Frt. Domenico Rosa MSC, *1979 in Italien
Italienische Provinz
“Ich war im Gefängnis und ihr habt mich besucht.” (Mt 25,36)
Als Praktikum gegen Ende meines Noviziatsjahres in Irland verbrachte ich zusammen mit meinem Mitnovizen Jaime Rosique drei Wochen im Cloverhill Gefängnis in Dublin, eine starke Erfahrung für mich.
Mein Einstieg war nicht gerade berauschend. Es war für mich am Anfang fast wie in einem Zoo – nur eben mit Menschen. Aber es wirkt eben nur so. Durch die Geräusche und die dicke Zigarettenluft hindurch war das menschliche Leid zu spüren, dass sich hier versammelt hatte, besser hier versammelt wurde. Selbst mit der Aussicht, am Abend einfach gehen zu können, dachte ich anfangs, ich würde da drin verrückt werden. Es waren die Gefangenen, die das für mich änderten – durch ihre Offenheit und ihr Vertrauen, das sie mir, ohne mich zu kennen, von Anfang an entgegenbrachten. Vielleicht auch manchmal einfach aus der Not geboren. Es war, wie wenn in ihre Gesichter, die von den harten Zeiten auf der Straße erzählten, in ihre leblosen, traurigen Augen Leben zurückkehrte, wenn sie anhielten, um ein paar Worte mit uns zu wechseln.
Einer der Gefangenen, Kevin, wurde zu einer bleibenden Erinnerung. Uns verband die Lust am Schreiben und Lesen. Mich mitten im Gefängnis mit jemandem über die modernen amerikanischen Schriftsteller unterhalten zu können, hätte ich vorher nicht vermutet. Mit einem, der dann noch – in unserer Situation dort hochironisch – Charles Bukowski zitierte: „Menschen sind die lustigste Show in der Welt – und man muss nicht einmal eine Eintrittskarte dafür lösen. ” – Mitten im „Zoo“!
Er gab mir eine Erkenntnis zurück, die man im Gefängnis mitunter schnell vergisst: dass jeder zuallererst ein Mensch ist und bleibt, auch wenn er kriminell wurde. Kevin schrieb und las aus zwei Gründen: aus Interesse am Menschen und um dort, wo man so leicht verrückt werden kann, gesund zu bleiben. Offenbar hat es geholfen. Seine Bitte, ihm eine Bibel mitzubringen erfüllte ich ihm gerne. Es ist das spannendste Buch über Menschen – und das heilsamste.

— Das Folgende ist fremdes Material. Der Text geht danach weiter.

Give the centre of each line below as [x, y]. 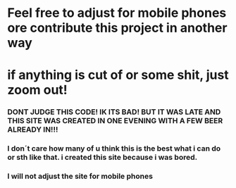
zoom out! [38, 90]
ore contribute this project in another [117, 28]
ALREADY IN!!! [33, 130]
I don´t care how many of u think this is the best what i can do [114, 149]
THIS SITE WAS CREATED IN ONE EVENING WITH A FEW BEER [115, 121]
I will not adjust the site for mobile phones [80, 176]
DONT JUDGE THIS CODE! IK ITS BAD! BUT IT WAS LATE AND [114, 112]
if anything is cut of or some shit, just [118, 75]
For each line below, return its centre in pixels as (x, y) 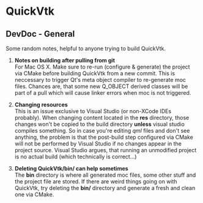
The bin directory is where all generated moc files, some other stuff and (105, 175)
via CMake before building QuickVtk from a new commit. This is (95, 73)
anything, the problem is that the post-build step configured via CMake (104, 137)
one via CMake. (34, 194)
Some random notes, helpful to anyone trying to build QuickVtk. (86, 48)
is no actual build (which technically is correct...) (76, 157)
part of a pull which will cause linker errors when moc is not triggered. (103, 93)
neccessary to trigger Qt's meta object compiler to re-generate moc (100, 80)
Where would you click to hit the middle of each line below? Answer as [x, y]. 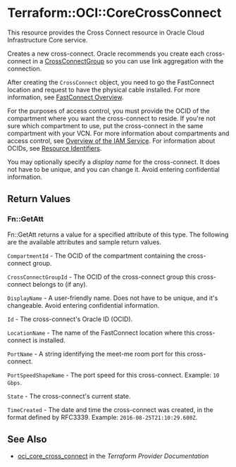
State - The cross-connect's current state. [69, 396]
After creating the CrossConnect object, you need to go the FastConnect [111, 82]
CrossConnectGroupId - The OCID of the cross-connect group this [101, 277]
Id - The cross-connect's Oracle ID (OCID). [70, 319]
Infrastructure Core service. [48, 39]
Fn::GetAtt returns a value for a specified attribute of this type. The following [118, 235]
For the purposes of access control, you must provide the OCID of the [108, 111]
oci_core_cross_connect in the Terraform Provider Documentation [113, 456]
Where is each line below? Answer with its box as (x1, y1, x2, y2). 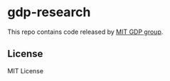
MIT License (7, 66, 44, 75)
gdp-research (7, 4, 91, 20)
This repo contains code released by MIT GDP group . (7, 27, 164, 36)
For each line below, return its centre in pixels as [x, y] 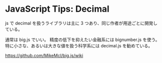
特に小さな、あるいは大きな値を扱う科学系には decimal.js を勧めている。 [79, 45]
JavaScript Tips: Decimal [57, 9]
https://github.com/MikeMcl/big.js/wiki [44, 55]
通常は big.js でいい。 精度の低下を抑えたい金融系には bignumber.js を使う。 [82, 40]
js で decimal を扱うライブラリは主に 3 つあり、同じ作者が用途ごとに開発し [81, 23]
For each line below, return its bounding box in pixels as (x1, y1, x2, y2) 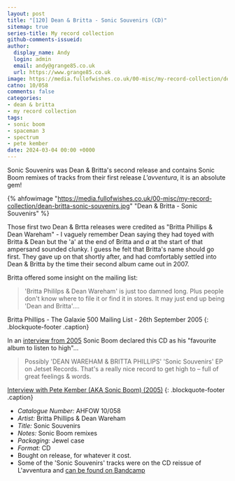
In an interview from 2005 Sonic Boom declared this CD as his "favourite (7, 336, 217, 345)
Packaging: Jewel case (17, 436, 85, 445)
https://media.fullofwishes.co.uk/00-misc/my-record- (57, 194, 212, 203)
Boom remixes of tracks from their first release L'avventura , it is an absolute (7, 173, 226, 182)
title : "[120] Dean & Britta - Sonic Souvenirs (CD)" (7, 17, 168, 24)
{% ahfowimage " (7, 194, 58, 203)
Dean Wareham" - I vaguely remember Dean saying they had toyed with (7, 230, 215, 238)
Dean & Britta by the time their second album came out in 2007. (7, 260, 190, 268)
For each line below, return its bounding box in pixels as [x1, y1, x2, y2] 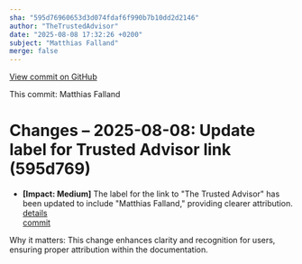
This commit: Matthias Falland [9, 89, 121, 100]
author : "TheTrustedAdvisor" [9, 22, 119, 31]
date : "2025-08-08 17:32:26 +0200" [9, 30, 143, 39]
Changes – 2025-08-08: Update [9, 121, 255, 141]
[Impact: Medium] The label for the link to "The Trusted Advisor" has [22, 188, 280, 199]
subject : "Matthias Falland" [9, 38, 119, 48]
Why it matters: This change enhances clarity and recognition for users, [9, 235, 276, 246]
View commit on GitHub [9, 71, 97, 82]
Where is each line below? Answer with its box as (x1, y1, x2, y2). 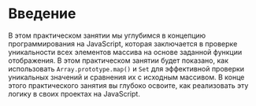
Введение (8, 5, 76, 23)
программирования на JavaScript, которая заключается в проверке (8, 38, 238, 48)
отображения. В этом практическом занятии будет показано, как (8, 56, 228, 65)
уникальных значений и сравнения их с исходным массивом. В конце (8, 72, 245, 82)
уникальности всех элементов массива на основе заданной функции (8, 47, 243, 57)
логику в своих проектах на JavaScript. (8, 89, 140, 98)
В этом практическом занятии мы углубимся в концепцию (8, 31, 206, 40)
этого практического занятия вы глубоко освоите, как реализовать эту (8, 80, 249, 90)

Frt. Domenico setzt aktuell seine Studien in Philosophie und Theologie in Rom fort und gehört zur Gemeinschaft in Lungotevere, die die dortige Pfarrei betreut. Warum er sich so gut mit Literatur auskennt? Er hat das studiert und vor seinem Eintritt bei den MSC als Journalist gearbeitet. Was er mindestens genauso gut kann: Fußballspielen, nicht nur beim Tischfußball, nein, so richtig auf dem Rasen. Am liebsten auf Englischem. Und mit allen technischen Finessen! Mehr brasilianisch als Catenaccio.